(What is expected)
Every line of the entries that holds the word "playbook" is to be copied.

(Items from a dataset)
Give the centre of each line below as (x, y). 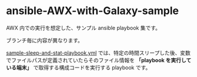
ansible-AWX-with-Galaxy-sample (93, 11)
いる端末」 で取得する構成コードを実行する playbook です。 (79, 67)
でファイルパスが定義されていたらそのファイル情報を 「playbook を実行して (99, 60)
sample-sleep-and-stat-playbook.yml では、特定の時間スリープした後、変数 (98, 53)
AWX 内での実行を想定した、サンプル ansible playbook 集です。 (83, 28)
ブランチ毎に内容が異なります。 (45, 40)
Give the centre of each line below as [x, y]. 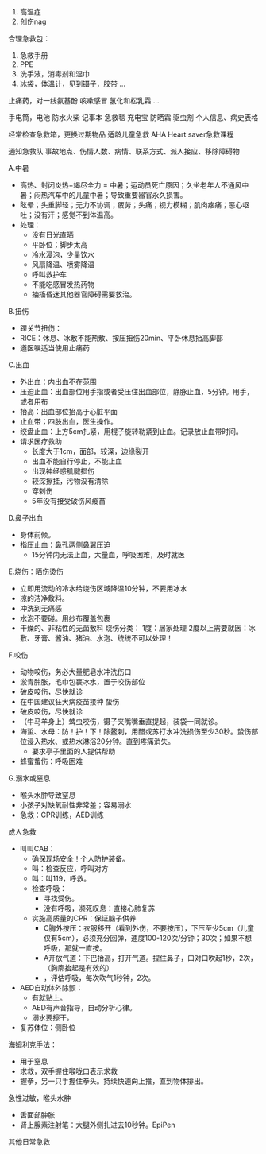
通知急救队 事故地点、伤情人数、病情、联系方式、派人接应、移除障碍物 [124, 151]
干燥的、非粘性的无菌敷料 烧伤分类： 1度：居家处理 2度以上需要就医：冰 [137, 628]
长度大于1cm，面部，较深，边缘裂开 [90, 451]
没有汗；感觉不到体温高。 [75, 215]
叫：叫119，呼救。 [61, 878]
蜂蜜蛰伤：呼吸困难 [51, 761]
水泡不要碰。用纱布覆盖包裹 [65, 618]
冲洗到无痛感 [40, 608]
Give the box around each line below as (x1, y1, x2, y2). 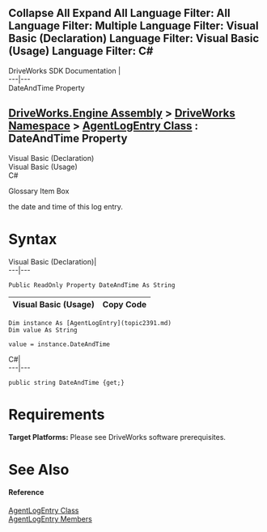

(Solution)
いる端末」 で取得する構成コードを実行する playbook です。 (79, 67)
でファイルパスが定義されていたらそのファイル情報を 「playbook を実行して (99, 60)
sample-sleep-and-stat-playbook.yml では、特定の時間スリープした後、変数 (98, 53)
AWX 内での実行を想定した、サンプル ansible playbook 集です。 (83, 28)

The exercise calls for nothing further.